[Problem details]: Only lines containing "that" belong in the answer, each copied from the entries below.

[Given records]:
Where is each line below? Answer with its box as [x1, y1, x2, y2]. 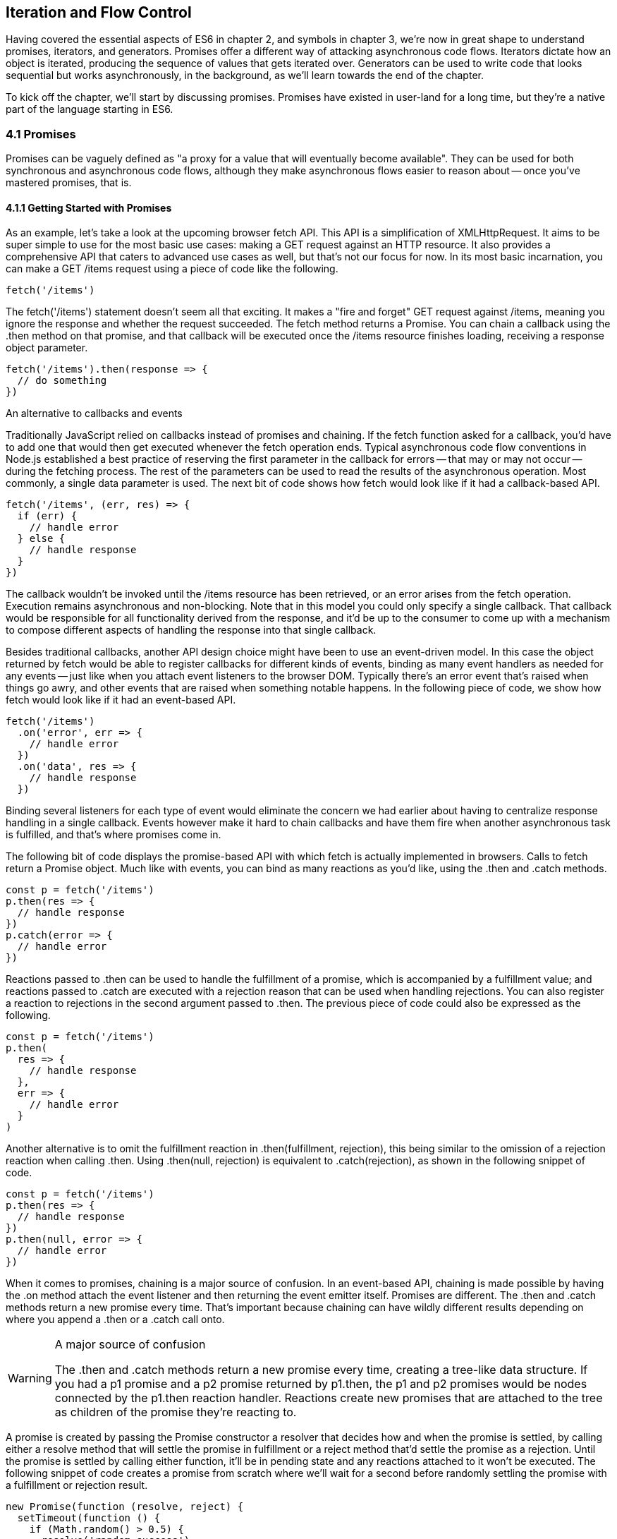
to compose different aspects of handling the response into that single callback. [6, 624, 377, 636]
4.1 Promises [6, 126, 76, 141]
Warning [8, 1371, 52, 1386]
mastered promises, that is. [6, 176, 132, 189]
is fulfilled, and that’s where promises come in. [6, 828, 221, 841]
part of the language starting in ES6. [6, 103, 173, 116]
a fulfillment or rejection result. [6, 1479, 148, 1492]
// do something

[Expected output]:
to compose different aspects of handling the response into that single callback. [6, 624, 377, 636]
mastered promises, that is. [6, 176, 132, 189]
is fulfilled, and that’s where promises come in. [6, 828, 221, 841]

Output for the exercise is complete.